### BRIEF
Could you output each record below exactly as it stands and leave the pictures out?

(DATA PROVIDED Opens)

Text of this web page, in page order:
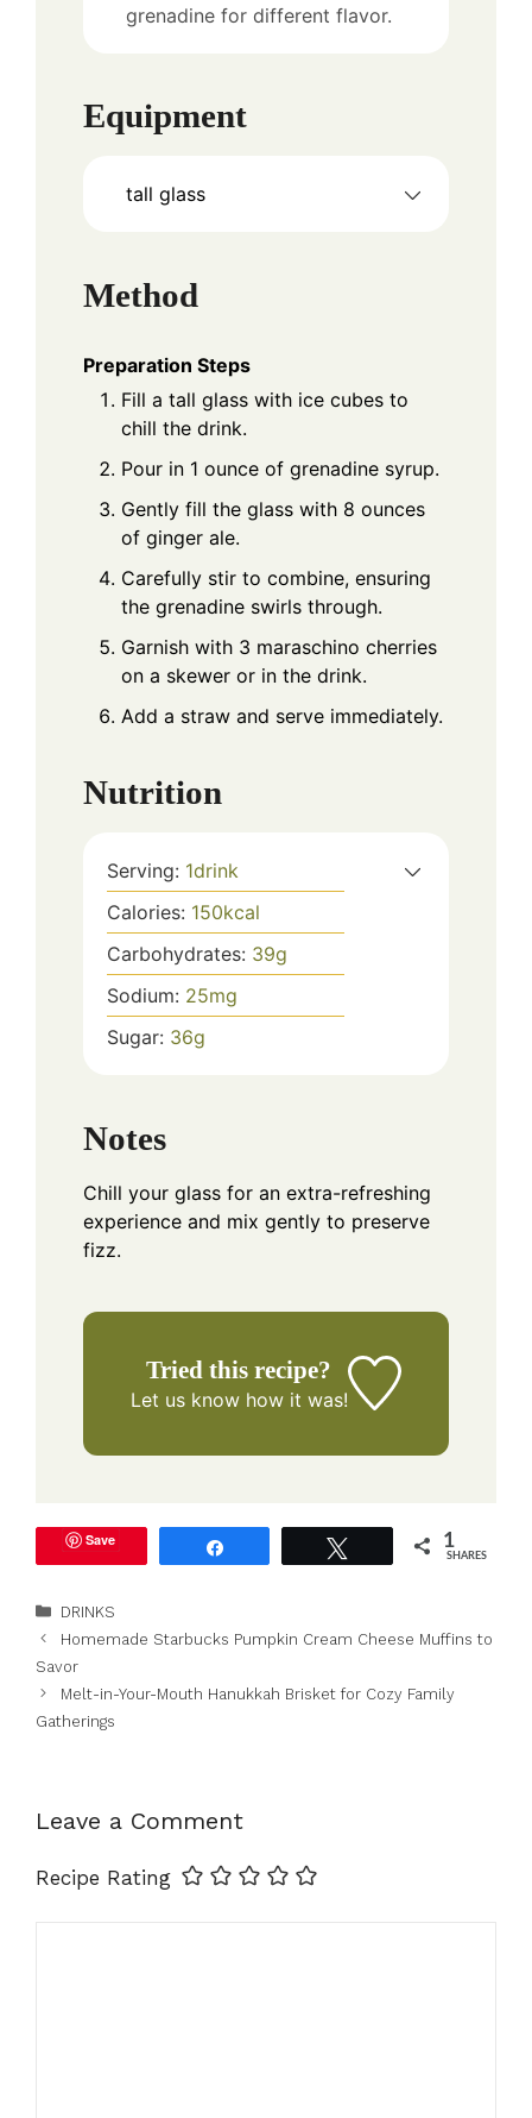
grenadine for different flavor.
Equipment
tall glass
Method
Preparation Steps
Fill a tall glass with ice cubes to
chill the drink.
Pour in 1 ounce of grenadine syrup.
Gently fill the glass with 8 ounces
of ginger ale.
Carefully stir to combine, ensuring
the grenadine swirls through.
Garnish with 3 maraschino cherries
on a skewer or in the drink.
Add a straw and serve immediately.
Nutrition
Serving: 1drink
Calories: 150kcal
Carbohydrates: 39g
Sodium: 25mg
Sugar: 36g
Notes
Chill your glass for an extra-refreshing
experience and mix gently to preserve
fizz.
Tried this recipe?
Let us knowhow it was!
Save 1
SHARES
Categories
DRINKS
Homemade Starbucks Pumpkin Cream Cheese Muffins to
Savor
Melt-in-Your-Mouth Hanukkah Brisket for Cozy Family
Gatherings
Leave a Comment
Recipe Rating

(DATA PROVIDED Closes)

### WORKED SOLUTION
Text of this web page, in page order:
grenadine for different flavor.
Equipment
tall glass
Method
Preparation Steps
Fill a tall glass with ice cubes to
chill the drink.
Pour in 1 ounce of grenadine syrup.
Gently fill the glass with 8 ounces
of ginger ale.
Carefully stir to combine, ensuring
the grenadine swirls through.
Garnish with 3 maraschino cherries
on a skewer or in the drink.
Add a straw and serve immediately.
Nutrition
Serving: 1drink
Calories: 150kcal
Carbohydrates: 39g
Sodium: 25mg
Sugar: 36g
Notes
Chill your glass for an extra-refreshing
experience and mix gently to preserve
fizz.
Tried this recipe?
Let us knowhow it was!
Save 1
SHARES
Categories
DRINKS
Homemade Starbucks Pumpkin Cream Cheese Muffins to
Savor
Melt-in-Your-Mouth Hanukkah Brisket for Cozy Family
Gatherings
Leave a Comment
Recipe Rating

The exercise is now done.